Preferably something you could, for instance, showcase in a portfolio of sorts, so that you also strengthen your credentials for when you apply for a job.
Also.. Why the f is there a video on top of your post?
Flat_Finger_8594@reddit (OP)
thanks for your advise means a lot, video is because i couldnt hit post unless i attached a link so i ended up attaching that video link from youtube, mb
ExF-Altrue@reddit
Haha wow that is indeed a weird rule.
chocolate_asshole@reddit
honestly same boat, cheated my way through, now grinding leetcode and personal projects daily. market right now though, horrible
lelanthran@reddit
See my comment above - you might be wasting your time with personal projects.
Flat_Finger_8594@reddit (OP)
Damn so Im not the only one facing this situation. How far have you catch up so far. i havent tried leetcode yet, how is it?
Svellere@reddit
You learn fastest by doing. Ideally, build something that interests you. If you can't find anything, then pick literally anything. If you're at a total loss, do Project Euler problems in the language(s) you want to gain expertise in.
You can also always go back to your old curriculum and actually do it. It doesn't really matter if you can't grade it, just do the assignment and ensure you get the expected output. If you can't access your old curriculum for whatever reason, plenty of universities have open curriculum.
But really, I don't think the curriculum matters that much. Just build something you want to build, and don't use LLMs to do it. If you get lost, use Google, ignore the AI overview, and go to stack overflow, and try to really understand the answer.
I would say that you could try to understand the answer the LLM gives you as well, but I honestly think that'll be too much of a crutch for you at this point, and you should save that for much later in the process when you're feeling more confident in your abilities.
I wouldn't put yourself on a strict timeline, but you should be able to feel semi-confident within 2-6 months assuming you're doing a bit every day. If you're building something you are interested in, then the process will be quicker. You may not know the name of every single pattern, or the names of different architectures, but you should gain an inherent understanding of architectural design and good code vs bad code over time.
If it's a project you really enjoy writing, you'll write it once, and it'll be crap. You'll want to re-do it better this time, and you'll do it again, and it'll probably still be crap, but better. The third time rewriting it, you'll probably do it pretty decently.
The most important aspect to learning is failing, and not meeting expectations, whether they're your own or other people's. So go do something, suck at it, and try again with what you learned. You'll get there.

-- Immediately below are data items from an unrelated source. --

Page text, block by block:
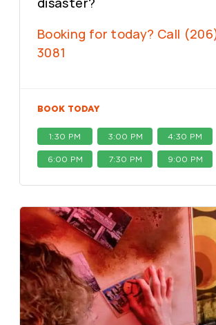
Booking for today? Call
3081
BOOK TODAY
1:30 PM 3:00 PM 4:30 PM
6:00 PM 7:30 PM 9:00 PM
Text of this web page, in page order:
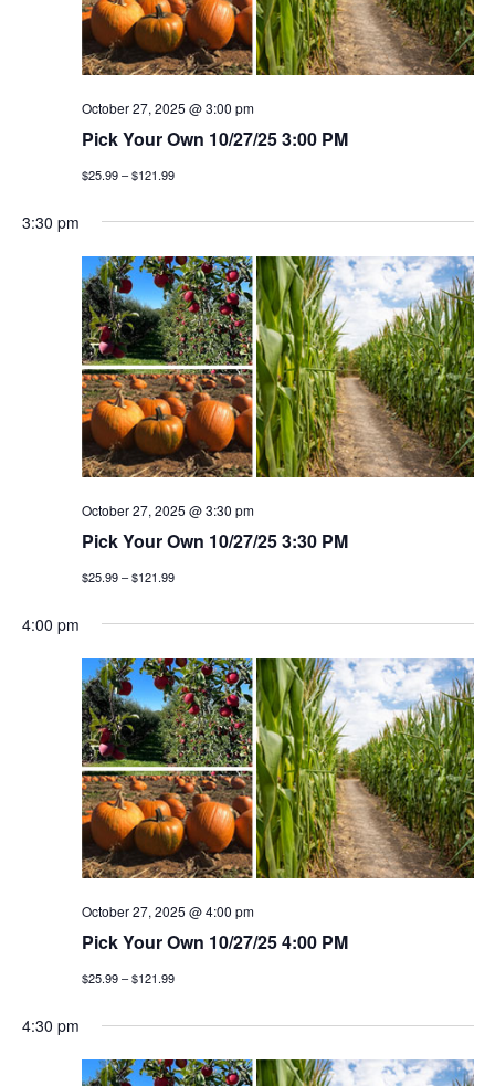
October 27, 2025 @ 3:00 pm
Pick Your Own 10/27/25 3:00 PM
$25.99 – $121.99
3:30 pm
October 27, 2025 @ 3:30 pm
Pick Your Own 10/27/25 3:30 PM
$25.99 – $121.99
4:00 pm
October 27, 2025 @ 4:00 pm
Pick Your Own 10/27/25 4:00 PM
$25.99 – $121.99
4:30 pm
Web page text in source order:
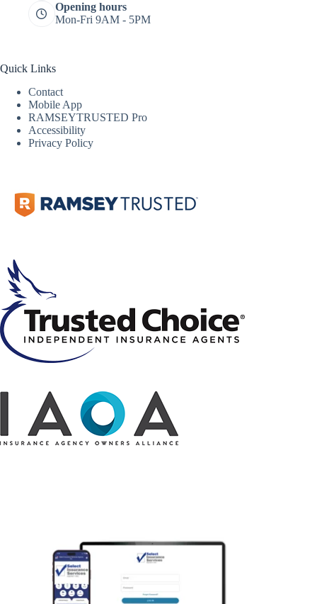
Opening hours
Mon-Fri 9AM - 5PM
Quick Links
Contact
Mobile App
RAMSEYTRUSTED Pro
Accessibility
Privacy Policy
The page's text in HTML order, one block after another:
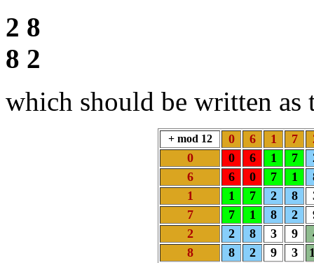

Flat_Finger_8594@reddit (OP)
Thanks a lot for the advise, Im looking forward to gain knowledge with books and bootcamps im done with LLMs atm. But i do use it i will use it as a learning tool this time
Greedy-Hair-5621@reddit
I had the same issue. Not exactly the same but coding with ai made me feel like I have no idea what was going on so I started doing some random shit and eventually I got bored and overwhelmed. What worked for me to be confident in software engineering in general was since I already took classes of most of the concepts, I just focused on specific parts like language basics, OOP and etc. I still can't solve a leetcode properly but you have to start from somewhere and the first step might be the hardest one because in your mind there is a lot to learn and not enough time but at the same time you already know the concepts and you are familiar with most of the things. So I think after studying the basics (code-along or whatever you want to do) just start a project. A really stupid, useless one maybe but just do it for the fun. I also had some improvements by just simply reading complex functions from GitHub and trying to implement some of the things to my projects.
Flat_Finger_8594@reddit (OP)
Thanks, i'll have a look on Traversy Media as well, thanks againnnn
SimiKusoni@reddit
In a short time? You won't. That's probably not a realistic expectation.
In a long time? Places like boot.dev or leetcode might help.
Dazzling_Music_2411@reddit
Well, he did say he's got 13 months.